__Work required__
From the first line to the last, transcribe the data exactly and skip the pictures.

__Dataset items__
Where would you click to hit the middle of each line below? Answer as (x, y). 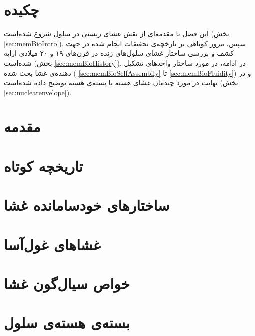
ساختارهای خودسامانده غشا (87, 205)
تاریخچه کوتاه (44, 166)
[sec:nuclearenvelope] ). (38, 92)
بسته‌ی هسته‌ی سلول (67, 323)
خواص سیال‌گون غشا (67, 283)
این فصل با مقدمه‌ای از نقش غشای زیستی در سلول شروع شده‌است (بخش (117, 34)
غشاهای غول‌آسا (52, 244)
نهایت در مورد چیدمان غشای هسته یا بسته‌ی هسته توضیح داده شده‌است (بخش (121, 83)
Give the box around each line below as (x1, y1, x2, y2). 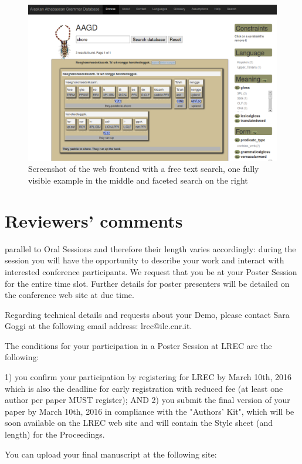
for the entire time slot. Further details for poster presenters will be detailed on (5, 277, 290, 289)
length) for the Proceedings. (5, 428, 105, 441)
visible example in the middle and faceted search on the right (28, 174, 248, 187)
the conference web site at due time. (5, 289, 134, 301)
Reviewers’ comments (5, 208, 183, 232)
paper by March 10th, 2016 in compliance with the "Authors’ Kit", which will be (5, 405, 294, 417)
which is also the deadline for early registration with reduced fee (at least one (5, 382, 283, 394)
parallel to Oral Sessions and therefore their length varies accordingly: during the (5, 242, 296, 255)
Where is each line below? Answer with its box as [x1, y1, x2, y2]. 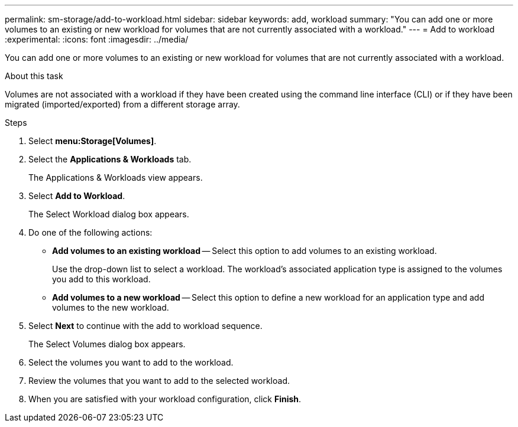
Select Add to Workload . [28, 191, 125, 201]
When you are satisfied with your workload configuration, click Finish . [28, 394, 302, 404]
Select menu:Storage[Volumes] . [28, 136, 157, 146]
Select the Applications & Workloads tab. [28, 154, 192, 164]
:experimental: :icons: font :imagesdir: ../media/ [5, 34, 189, 44]
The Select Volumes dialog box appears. [28, 339, 186, 349]
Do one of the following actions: [28, 227, 153, 237]
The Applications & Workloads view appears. [28, 172, 203, 182]
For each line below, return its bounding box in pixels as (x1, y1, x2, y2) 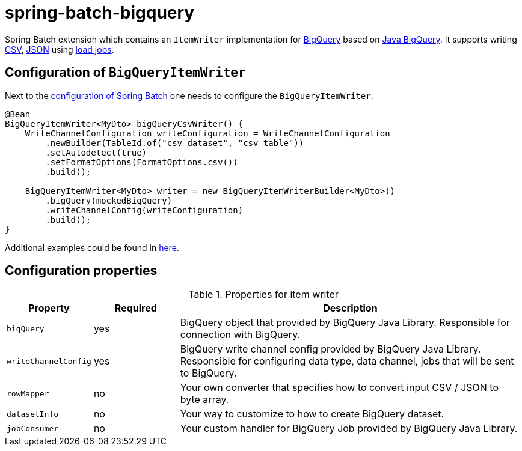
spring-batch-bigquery (5, 2, 195, 23)
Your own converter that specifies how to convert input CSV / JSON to (180, 381, 499, 394)
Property (28, 302, 70, 315)
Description (323, 302, 378, 315)
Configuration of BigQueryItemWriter (5, 65, 246, 80)
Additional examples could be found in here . (5, 242, 179, 253)
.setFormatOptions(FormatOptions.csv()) (45, 157, 238, 167)
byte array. (180, 393, 229, 406)
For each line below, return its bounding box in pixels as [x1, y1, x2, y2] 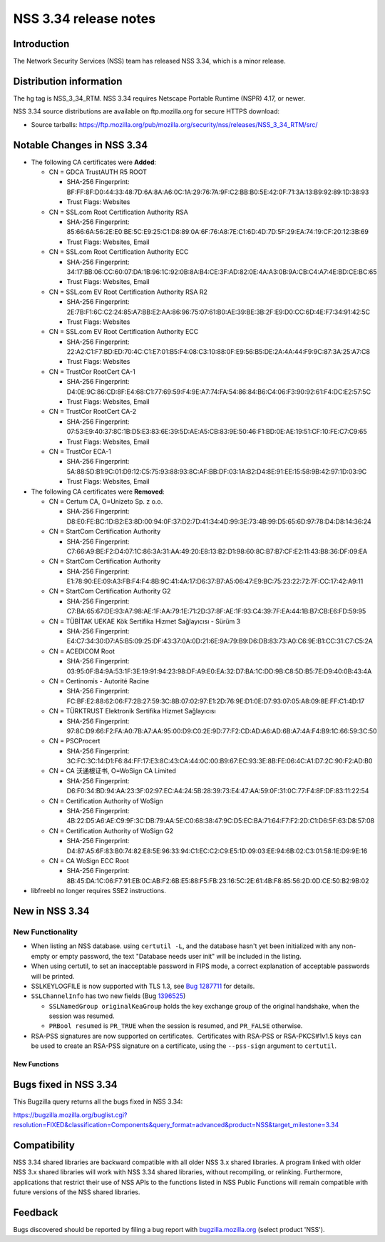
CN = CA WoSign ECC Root [48, 857, 130, 865]
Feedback [13, 1206, 58, 1218]
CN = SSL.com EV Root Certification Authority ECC [48, 327, 199, 336]
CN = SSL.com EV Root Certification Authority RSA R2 [48, 287, 208, 296]
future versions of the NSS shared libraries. [13, 1188, 140, 1196]
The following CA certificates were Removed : [31, 487, 165, 496]
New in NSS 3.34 [13, 905, 90, 917]
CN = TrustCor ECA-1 [48, 447, 112, 456]
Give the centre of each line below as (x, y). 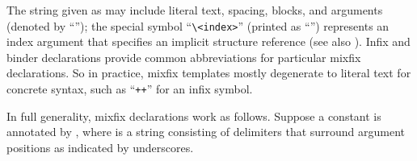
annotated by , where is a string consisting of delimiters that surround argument (206, 132)
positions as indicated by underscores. (100, 147)
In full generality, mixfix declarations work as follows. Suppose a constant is (194, 116)
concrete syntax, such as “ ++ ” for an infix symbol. (130, 89)
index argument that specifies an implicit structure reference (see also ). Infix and (208, 41)
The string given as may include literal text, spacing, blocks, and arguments (195, 10)
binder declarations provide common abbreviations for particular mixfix (184, 57)
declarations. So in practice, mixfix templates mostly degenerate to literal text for (209, 73)
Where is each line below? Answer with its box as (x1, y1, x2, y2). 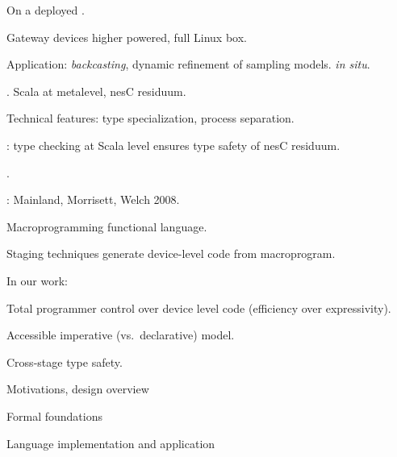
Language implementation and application (6, 434, 215, 451)
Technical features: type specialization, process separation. (6, 110, 295, 127)
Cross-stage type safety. (6, 353, 123, 370)
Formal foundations (6, 407, 102, 424)
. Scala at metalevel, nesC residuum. (6, 82, 186, 99)
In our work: (6, 272, 68, 289)
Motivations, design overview (6, 380, 149, 397)
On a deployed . (6, 2, 85, 18)
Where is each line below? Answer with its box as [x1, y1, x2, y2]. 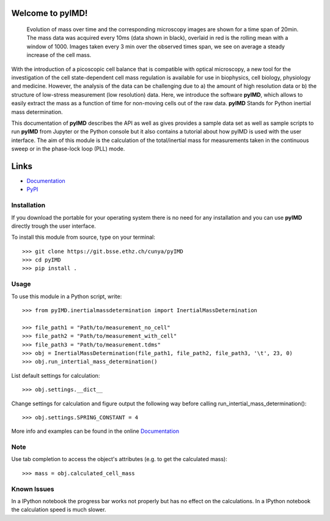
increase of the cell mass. [26, 51, 92, 59]
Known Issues [11, 484, 54, 493]
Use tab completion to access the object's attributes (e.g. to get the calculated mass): [11, 455, 227, 463]
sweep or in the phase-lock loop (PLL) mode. [11, 145, 125, 152]
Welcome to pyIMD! [11, 8, 88, 18]
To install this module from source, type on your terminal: [11, 233, 155, 241]
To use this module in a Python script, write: [11, 293, 122, 300]
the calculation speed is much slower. [11, 506, 106, 514]
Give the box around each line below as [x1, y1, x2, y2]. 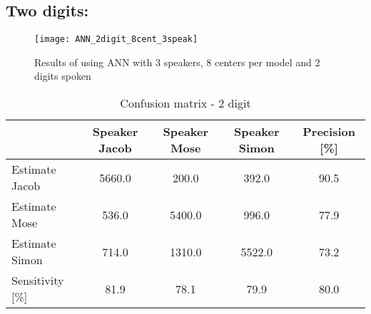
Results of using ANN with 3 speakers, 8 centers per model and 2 [34, 54, 320, 69]
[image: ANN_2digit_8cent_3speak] [34, 34, 198, 45]
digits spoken [34, 68, 91, 83]
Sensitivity [11, 272, 64, 289]
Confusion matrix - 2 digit [120, 95, 251, 112]
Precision [303, 123, 355, 140]
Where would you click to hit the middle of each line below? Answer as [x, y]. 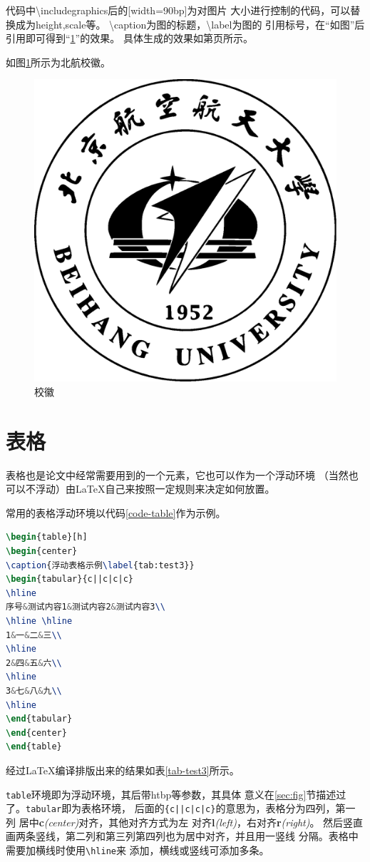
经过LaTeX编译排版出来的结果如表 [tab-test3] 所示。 [123, 770]
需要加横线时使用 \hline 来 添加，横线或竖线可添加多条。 [138, 850]
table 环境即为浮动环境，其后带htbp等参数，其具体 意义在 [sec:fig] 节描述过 [176, 794]
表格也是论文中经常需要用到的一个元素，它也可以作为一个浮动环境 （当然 [177, 474]
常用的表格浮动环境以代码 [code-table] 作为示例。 [116, 512]
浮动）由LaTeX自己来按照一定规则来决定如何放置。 [155, 489]
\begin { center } [42, 551]
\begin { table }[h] [47, 537]
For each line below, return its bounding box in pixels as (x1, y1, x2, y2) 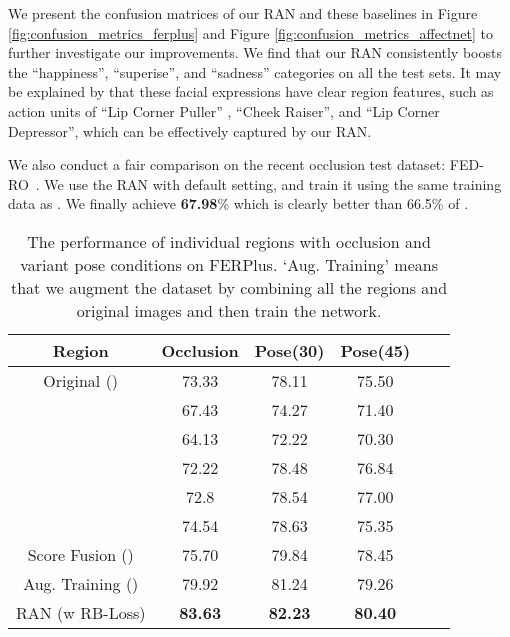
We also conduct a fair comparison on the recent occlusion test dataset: (8, 154, 446, 175)
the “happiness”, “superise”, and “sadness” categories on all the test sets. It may (8, 61, 502, 82)
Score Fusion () (27, 542, 134, 566)
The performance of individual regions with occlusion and (27, 229, 431, 253)
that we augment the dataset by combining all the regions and (10, 275, 448, 299)
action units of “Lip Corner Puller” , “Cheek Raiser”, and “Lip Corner (8, 100, 440, 121)
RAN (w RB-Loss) (16, 600, 146, 624)
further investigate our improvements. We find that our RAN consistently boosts (8, 42, 502, 63)

__Response to the exercise__
Where would you click to hit the middle of each line below? Answer as (x, y). 
ساختارهای خودسامانده غشا (87, 205)
تاریخچه کوتاه (44, 166)
[sec:nuclearenvelope] ). (38, 92)
بسته‌ی هسته‌ی سلول (67, 323)
خواص سیال‌گون غشا (67, 283)
این فصل با مقدمه‌ای از نقش غشای زیستی در سلول شروع شده‌است (بخش (117, 34)
غشاهای غول‌آسا (52, 244)
نهایت در مورد چیدمان غشای هسته یا بسته‌ی هسته توضیح داده شده‌است (بخش (121, 83)
Give the box around each line below as (x1, y1, x2, y2). 
for the entire time slot. Further details for poster presenters will be detailed on (5, 277, 290, 289)
length) for the Proceedings. (5, 428, 105, 441)
visible example in the middle and faceted search on the right (28, 174, 248, 187)
the conference web site at due time. (5, 289, 134, 301)
Reviewers’ comments (5, 208, 183, 232)
paper by March 10th, 2016 in compliance with the "Authors’ Kit", which will be (5, 405, 294, 417)
which is also the deadline for early registration with reduced fee (at least one (5, 382, 283, 394)
parallel to Oral Sessions and therefore their length varies accordingly: during the (5, 242, 296, 255)
Where is each line below? Answer with its box as [x1, y1, x2, y2]. 
Select Add to Workload . [28, 191, 125, 201]
When you are satisfied with your workload configuration, click Finish . [28, 394, 302, 404]
Select menu:Storage[Volumes] . [28, 136, 157, 146]
Select the Applications & Workloads tab. [28, 154, 192, 164]
:experimental: :icons: font :imagesdir: ../media/ [5, 34, 189, 44]
The Select Volumes dialog box appears. [28, 339, 186, 349]
Do one of the following actions: [28, 227, 153, 237]
The Applications & Workloads view appears. [28, 172, 203, 182]
For each line below, return its bounding box in pixels as (x1, y1, x2, y2) 
spring-batch-bigquery (5, 2, 195, 23)
Your own converter that specifies how to convert input CSV / JSON to (180, 381, 499, 394)
Property (28, 302, 70, 315)
Description (323, 302, 378, 315)
Configuration of BigQueryItemWriter (5, 65, 246, 80)
Additional examples could be found in here . (5, 242, 179, 253)
.setFormatOptions(FormatOptions.csv()) (45, 157, 238, 167)
byte array. (180, 393, 229, 406)
For each line below, return its bounding box in pixels as [x1, y1, x2, y2] 
CN = CA WoSign ECC Root [48, 857, 130, 865]
Feedback [13, 1206, 58, 1218]
CN = SSL.com EV Root Certification Authority ECC [48, 327, 199, 336]
CN = SSL.com EV Root Certification Authority RSA R2 [48, 287, 208, 296]
future versions of the NSS shared libraries. [13, 1188, 140, 1196]
The following CA certificates were Removed : [31, 487, 165, 496]
New in NSS 3.34 [13, 905, 90, 917]
CN = TrustCor ECA-1 [48, 447, 112, 456]
Give the centre of each line below as (x, y). 
annotated by , where is a string consisting of delimiters that surround argument (206, 132)
positions as indicated by underscores. (100, 147)
In full generality, mixfix declarations work as follows. Suppose a constant is (194, 116)
concrete syntax, such as “ ++ ” for an infix symbol. (130, 89)
index argument that specifies an implicit structure reference (see also ). Infix and (208, 41)
The string given as may include literal text, spacing, blocks, and arguments (195, 10)
binder declarations provide common abbreviations for particular mixfix (184, 57)
declarations. So in practice, mixfix templates mostly degenerate to literal text for (209, 73)
Where is each line below? Answer with its box as (x1, y1, x2, y2). 
Language implementation and application (6, 434, 215, 451)
Technical features: type specialization, process separation. (6, 110, 295, 127)
Cross-stage type safety. (6, 353, 123, 370)
Formal foundations (6, 407, 102, 424)
. Scala at metalevel, nesC residuum. (6, 82, 186, 99)
In our work: (6, 272, 68, 289)
Motivations, design overview (6, 380, 149, 397)
On a deployed . (6, 2, 85, 18)
Where is each line below? Answer with its box as [x1, y1, x2, y2]. 
increase of the cell mass. [26, 51, 92, 59]
Known Issues [11, 484, 54, 493]
Use tab completion to access the object's attributes (e.g. to get the calculated mass): [11, 455, 227, 463]
sweep or in the phase-lock loop (PLL) mode. [11, 145, 125, 152]
Welcome to pyIMD! [11, 8, 88, 18]
To install this module from source, type on your terminal: [11, 233, 155, 241]
To use this module in a Python script, write: [11, 293, 122, 300]
the calculation speed is much slower. [11, 506, 106, 514]
Give the box around each line below as [x1, y1, x2, y2]. 
Results of using ANN with 3 speakers, 8 centers per model and 2 [34, 54, 320, 69]
[image: ANN_2digit_8cent_3speak] [34, 34, 198, 45]
digits spoken [34, 68, 91, 83]
Sensitivity [11, 272, 64, 289]
Confusion matrix - 2 digit [120, 95, 251, 112]
Precision [303, 123, 355, 140]
Where would you click to hit the middle of each line below? Answer as [x, y]. 
经过LaTeX编译排版出来的结果如表 [tab-test3] 所示。 [123, 770]
需要加横线时使用 \hline 来 添加，横线或竖线可添加多条。 [138, 850]
table 环境即为浮动环境，其后带htbp等参数，其具体 意义在 [sec:fig] 节描述过 [176, 794]
表格也是论文中经常需要用到的一个元素，它也可以作为一个浮动环境 （当然 [177, 474]
常用的表格浮动环境以代码 [code-table] 作为示例。 [116, 512]
浮动）由LaTeX自己来按照一定规则来决定如何放置。 [155, 489]
\begin { center } [42, 551]
\begin { table }[h] [47, 537]
For each line below, return its bounding box in pixels as (x1, y1, x2, y2) 
We also conduct a fair comparison on the recent occlusion test dataset: (8, 154, 446, 175)
the “happiness”, “superise”, and “sadness” categories on all the test sets. It may (8, 61, 502, 82)
Score Fusion () (27, 542, 134, 566)
The performance of individual regions with occlusion and (27, 229, 431, 253)
that we augment the dataset by combining all the regions and (10, 275, 448, 299)
action units of “Lip Corner Puller” , “Cheek Raiser”, and “Lip Corner (8, 100, 440, 121)
RAN (w RB-Loss) (16, 600, 146, 624)
further investigate our improvements. We find that our RAN consistently boosts (8, 42, 502, 63)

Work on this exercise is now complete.